GPRE expects tough summer, overall good year for ethanol industry
Green Plains Renewable Energy Inc. CEO Todd Becker said tight margins will create a “summer of discontent” for ethanol producers, but he expects that to change later in the year as margins improve, crop yields rebound and world production increases. “Ethanol continues to be the cheapest motor fuel in the world and as a result our industry fundamentals remain very solid,” he said during the company’s first quarter financial results conference call on April 28. “Combining export demand with the 12.6 billion gallon mandate for U.S. refiners and blenders and the economic incentives to blend … ethanol is an important source of octane for sub-grade CBOB and an oxygenate for the reformulated gasoline markets,” he said. “2011 remains a solid opportunity for ethanol producers.”
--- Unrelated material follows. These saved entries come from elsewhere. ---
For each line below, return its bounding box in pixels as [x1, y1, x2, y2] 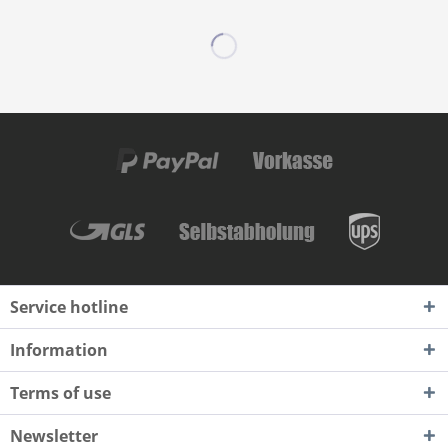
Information [10, 338, 108, 361]
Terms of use [10, 381, 111, 404]
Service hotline [10, 295, 128, 318]
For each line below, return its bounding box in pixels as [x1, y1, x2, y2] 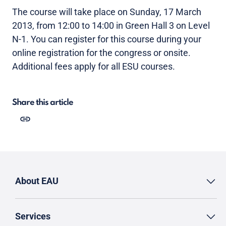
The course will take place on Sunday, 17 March [12, 7, 201, 17]
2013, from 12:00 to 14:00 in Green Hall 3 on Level [12, 20, 210, 31]
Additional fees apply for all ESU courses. [12, 61, 175, 72]
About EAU [15, 175, 59, 186]
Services [15, 210, 50, 221]
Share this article [12, 98, 73, 107]
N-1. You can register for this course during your [12, 34, 201, 44]
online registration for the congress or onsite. [12, 47, 191, 58]
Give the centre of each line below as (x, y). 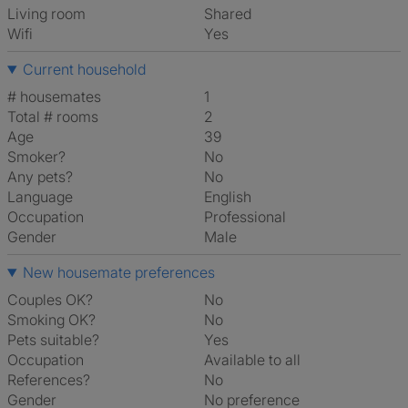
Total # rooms (53, 117)
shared (232, 14)
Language (40, 197)
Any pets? (40, 177)
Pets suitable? (53, 340)
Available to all (257, 360)
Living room (46, 14)
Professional (250, 217)
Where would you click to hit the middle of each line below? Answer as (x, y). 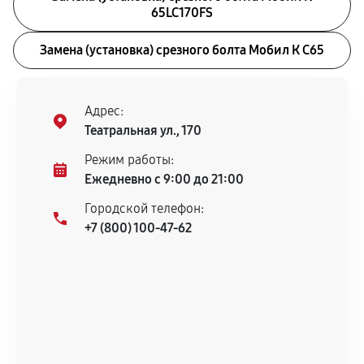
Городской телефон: (144, 208)
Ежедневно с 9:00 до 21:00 (164, 179)
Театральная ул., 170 (143, 130)
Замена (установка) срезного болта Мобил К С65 (182, 50)
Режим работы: (129, 160)
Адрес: (104, 111)
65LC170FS (182, 13)
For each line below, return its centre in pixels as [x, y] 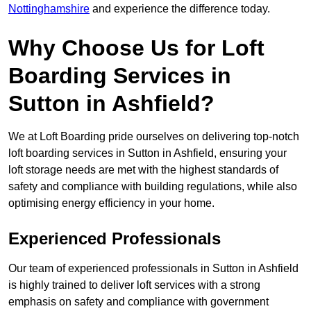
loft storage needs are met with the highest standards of [143, 170]
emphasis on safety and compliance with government [138, 302]
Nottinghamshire [49, 9]
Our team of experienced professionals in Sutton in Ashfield [153, 269]
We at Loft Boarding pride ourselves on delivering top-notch [154, 137]
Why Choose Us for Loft [136, 48]
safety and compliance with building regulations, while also [153, 187]
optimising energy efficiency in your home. [111, 203]
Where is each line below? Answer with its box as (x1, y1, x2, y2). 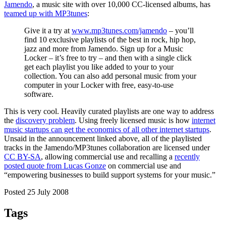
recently (175, 152, 200, 161)
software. (24, 89, 53, 98)
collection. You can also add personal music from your (24, 71, 196, 80)
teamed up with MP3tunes (4, 9, 87, 18)
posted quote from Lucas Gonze (4, 161, 106, 170)
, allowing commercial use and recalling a (41, 152, 175, 161)
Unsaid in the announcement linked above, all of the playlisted (4, 134, 202, 143)
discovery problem (16, 116, 75, 125)
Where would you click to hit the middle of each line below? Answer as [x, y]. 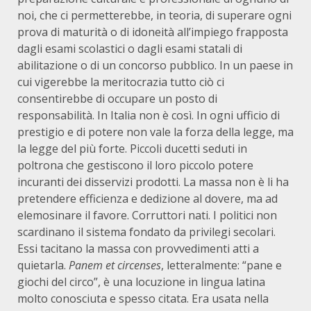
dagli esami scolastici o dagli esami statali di [130, 49]
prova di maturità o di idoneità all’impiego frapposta [153, 32]
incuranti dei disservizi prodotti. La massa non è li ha [153, 182]
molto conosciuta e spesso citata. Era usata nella [143, 299]
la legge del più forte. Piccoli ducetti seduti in [132, 149]
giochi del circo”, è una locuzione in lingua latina [141, 282]
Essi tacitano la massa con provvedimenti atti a [138, 249]
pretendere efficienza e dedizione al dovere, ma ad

GPRE reported a net income of $7.7 million for the first quarter of 2011, down more than half from the same quarter a year ago. Revenues nearly doubled for the quarter compared to last year, however. Becker attributed the company’s continued profitability to its diversified income strains and noted that the company’s ethanol production volume increased 39 percent, up to 172 million gallons, during the first quarter of 2011. Credit for the increase in production is owed mostly to GPRE’s acquisition of a 60 MMgy plant in Riga, Mich., and a 100 MMgy in Lakota, Iowa, late last year. The company completed the purchase of 60 MMgy Otter Tail plant in Fergus Falls, Minn., during the last week of this year’s first quarter, so it contributed only slightly to the company’s overall production for the quarter. The reduction in net income for the quarter is due to capital invested in the $55 million purchase of the Otter Tail plant and grain storage expansion projects at GPRE’s grain elevators in Tennessee and the Otter Tail plant. Those projects are expected to be completed before the fall corn harvest.
Becker said high corn prices will make it an “interesting summer” for producers, but said GPRE will continue to lock in corn supply as opportunities allow. While some plants have slowed production recently, GPRE’s plants are all operating at full capacity and have no intention of slowing down, Becker said. During the conference call, he said that conversations with farmers supplying corn to facilities have led GPRE officials to believe there may be more corn acres planted this year than the USDA has predicted, which should further contribute to improving margins throughout the year. “In addition, we strongly believe that the USDA is under estimating ethanol yields in the industry and their supply and demand balance sheet,” he said, adding that the ethanol industry is trending to average production rates that could exceed 2.8 gallons of ethanol per bushel of corn.
Exports are another area of positive growth for the industry, Becker said. He reported that U.S. producers exported 117 million gallons of ethanol during the first two months of the year, which puts the industry on trend to export 700 million gallons over the course of the year. He expects that healthy export trend to continue into 2012, he said.
The opening of BioProcess Algae LLC’s commercial-scale algae bioreactors at GPRE’s Shenandoah, Iowa, plant was a high point for the company during the first quarter. The bioreactors began operating in February and were officially unveiled during an event held at the plant on April 15. Site work has begun at the ethanol plant site for a 5 acre commercial-scale algae farm and work is being done to develop product demand for algae produced at the site, including testing to produce oil directly from the algae at refineries.
In addition to the algae project, GPRE has completed the installation of corn oil extraction technology at six of its plants. The remaining three plants will deploy the technology by the end of the third quarter. Becker said the corn oil product is performing better than expected and major feeders are expressing interest in using it for their operations.